Children’s online safety is taking increasingly more space in the world of digital regulatory frameworks, and its overlap and interaction with data protection law could not be clearer than in Brazil. A comprehensive law for children’s online safety, the Digital ECA, was passed at the end of last year and it is slated to be enforced by the Brazilian Data Protection Authority starting this spring. 

It brings interesting innovations, like a novel standard for such laws to be triggered – “likelihood of access” of a technology service or product by minors, or “age rating” for digital services, requiring providers to maintain age rating policies and continuously assess their content based on it. It also provides for “online safety by design and by default” as an obligation for digital services providers. From state level legislation in the US on “age appropriate design”, to an executive decree in UAE on “child digital safety” – the pace of adopting online safety laws for children is ramping up. What makes these laws more impactful is also the fact that age limits of minors falling under these rules are growing to capture teenagers up until 16 and even 18 year-olds in some places, bringing vastly more service providers in scope than first generation children online safety regulations.  
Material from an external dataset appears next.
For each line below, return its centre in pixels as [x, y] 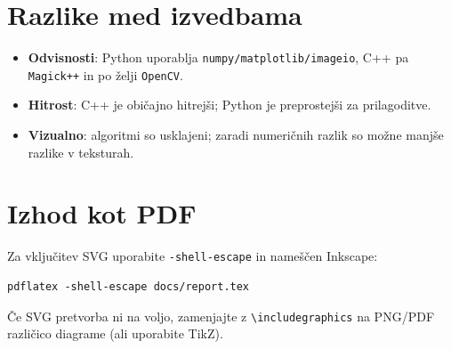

The overlap, intersection and even tensions of all these laws with data protection become increasingly visible. See, for instance, the recent Russmedia judgment of the CJEU, which established that an online marketplace is a joint-controller under the GDPR and it has obligations in relation to sensitive personal data published by a user, with consequences for intermediary liability that are expected to reverberate at the intersection of the GDPR and Digital Services Act in practice. 

The compliance infrastructure of this new generation of digital laws and its need for resources (human resources, budget) break their way into an already stretched field of “privacy programs”, “privacy professionals”, and regulators, with the visible risks of moving attention from, and diluting meaningful measures and controls stemming from privacy and data protection laws. 

4. Breaking the fourth wall: Geopolitics

While all these developments play out, it is particularly important to be aware that they unfold on a geopolitical stage that is unpredictable and constantly shifting, resulting in various notions of “digital sovereignty” taking root from Europe, to Africa, to elsewhere around the world. From a data protection perspective, and in the absence of a comprehensive understanding of what “digital sovereignty” might mean, this could translate into a realignment of international data transfers rules through more data localization measures, more data transfers arrangements following trade agreements, or more regional free data flows arrangements among aligned countries. 

Ten years after the GDPR was adopted as a modern upgrade of 1980s-style data protection laws for the online era, successfully promoting fair information practice principles, data subject rights and the “privacy profession” around the world, data protection and privacy are at an inflection point: either hold the line and evolve to meet these challenges, or melt away in a sea of new digital laws and technological developments.